Herodes, obediente, dejó las manos abiertas a ambos lados de la caja.

– Pretende abrirla -dijo el Coleccionista.

– Sí.

– ¿Por qué?

– Porque siento curiosidad por ver lo que hay dentro.

– Tantas molestias, y todo por una vana curiosidad.

– No vana, vana jamás.

– ¿Todo se reduce a una cuestión de interés personal, pues?

Herodes se detuvo a pensar.

– Creo que ya conoce la respuesta a eso.

El Coleccionista acercó una butaca y se acomodó en ella, poniendo las manos sobre el regazo con los dedos entrelazados y los pulgares cruzados, como si se dispusiera a rezar.

– ¿Sabe cuando menos al servicio de quién está? -preguntó.

– ¿Y usted?

El Coleccionista esbozó una sonrisa con sólo una comisura de los labios.

– Yo saldo cuentas. Recaudo deudas.

– Pero ¿para quién?

– No pronunciaré Su nombre aquí, en presencia de esta… cosa.
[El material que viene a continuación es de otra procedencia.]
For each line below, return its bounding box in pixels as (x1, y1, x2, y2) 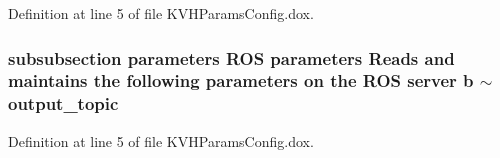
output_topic (8, 91, 119, 116)
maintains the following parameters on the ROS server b (8, 68, 474, 93)
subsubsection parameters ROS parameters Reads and (8, 45, 455, 70)
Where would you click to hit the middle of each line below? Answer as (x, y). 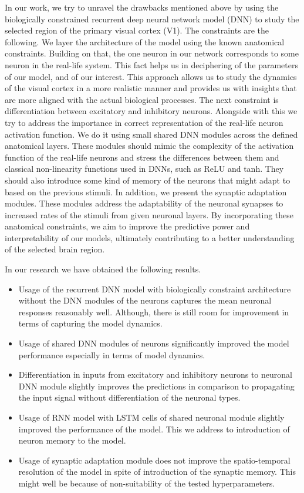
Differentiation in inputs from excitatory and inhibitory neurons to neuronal (155, 374)
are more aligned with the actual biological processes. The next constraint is (142, 99)
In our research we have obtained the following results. (103, 269)
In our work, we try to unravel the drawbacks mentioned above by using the (142, 7)
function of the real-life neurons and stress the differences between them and (142, 157)
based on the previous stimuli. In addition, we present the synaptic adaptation (146, 191)
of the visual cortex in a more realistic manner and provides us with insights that (151, 88)
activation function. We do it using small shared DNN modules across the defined (151, 134)
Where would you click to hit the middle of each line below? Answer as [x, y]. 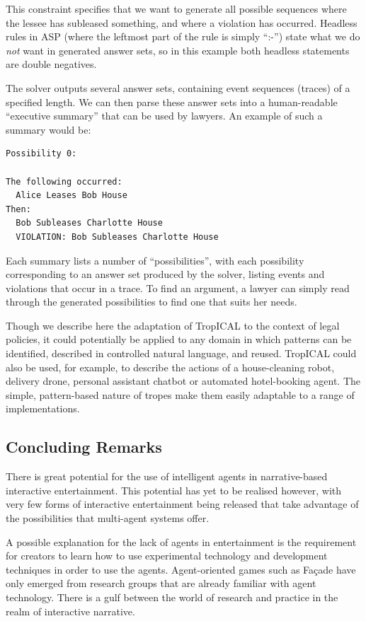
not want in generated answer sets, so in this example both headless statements [178, 50]
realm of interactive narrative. [70, 611]
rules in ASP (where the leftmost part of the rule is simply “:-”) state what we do [183, 36]
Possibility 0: [41, 154]
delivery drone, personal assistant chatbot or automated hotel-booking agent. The [183, 381]
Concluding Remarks [84, 447]
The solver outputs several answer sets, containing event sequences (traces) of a [178, 87]
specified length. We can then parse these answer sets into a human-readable [172, 101]

Desplegó los dedos para señalar la caja. Se metió una mano en el bolsillo y extrajo una pitillera de color gris plomo y un librito de cerillas.

– ¿Le importa si fumo?

– Sí.

– Lástima. Según parece, me veré forzado a abusar aún más de su hospitalidad.
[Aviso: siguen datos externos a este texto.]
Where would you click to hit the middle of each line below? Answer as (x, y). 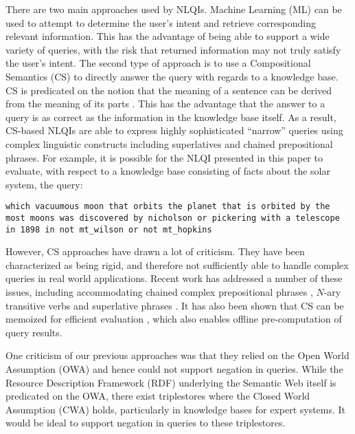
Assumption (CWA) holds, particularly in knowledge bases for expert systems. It (176, 409)
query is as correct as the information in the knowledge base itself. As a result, (171, 117)
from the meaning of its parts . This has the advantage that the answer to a (165, 104)
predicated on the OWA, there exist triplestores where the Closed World (158, 396)
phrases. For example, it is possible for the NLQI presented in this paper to (164, 157)
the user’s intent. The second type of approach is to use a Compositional (158, 63)
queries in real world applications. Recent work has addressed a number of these (174, 278)
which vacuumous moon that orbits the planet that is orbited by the (168, 207)
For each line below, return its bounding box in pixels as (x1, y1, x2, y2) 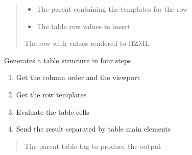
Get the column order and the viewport (16, 72, 140, 83)
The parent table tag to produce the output (24, 140, 161, 151)
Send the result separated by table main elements (16, 123, 171, 134)
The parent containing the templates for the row (36, 4, 188, 14)
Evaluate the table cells (16, 106, 89, 117)
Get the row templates (16, 89, 87, 99)
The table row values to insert (36, 20, 131, 31)
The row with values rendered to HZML (24, 38, 150, 48)
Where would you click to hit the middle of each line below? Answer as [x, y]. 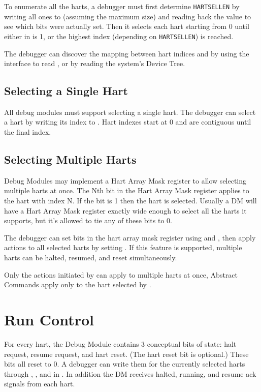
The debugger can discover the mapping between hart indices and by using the [127, 53]
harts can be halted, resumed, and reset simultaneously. [91, 258]
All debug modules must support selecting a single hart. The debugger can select [130, 112]
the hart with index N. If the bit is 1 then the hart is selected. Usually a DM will [130, 201]
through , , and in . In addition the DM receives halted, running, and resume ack [130, 373]
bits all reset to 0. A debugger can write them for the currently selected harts [125, 364]
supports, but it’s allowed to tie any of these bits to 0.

El Coleccionista se llevó un cigarrillo a los labios y encendió la cerilla. Pronto, el humo gris y maloliente ascendió en espiral hacia el techo. Herodes contrajo el rostro en una expresión de asco.

– Los hacen especialmente para mí -explicó el Coleccionista-. Antes fumaba tabaco de las marcas habituales, pero su omnipresencia me resultaba vulgar. Si he de envenenarme, prefiero hacerlo con un mínimo de clase.

– Admirable -dijo Herodes-. ¿Puedo preguntarle dónde tiene previsto echar la ceniza?

– Ah, éstos arden muy despacio -contestó el Coleccionista-. Para cuando eso sea un problema, usted ya habrá muerto.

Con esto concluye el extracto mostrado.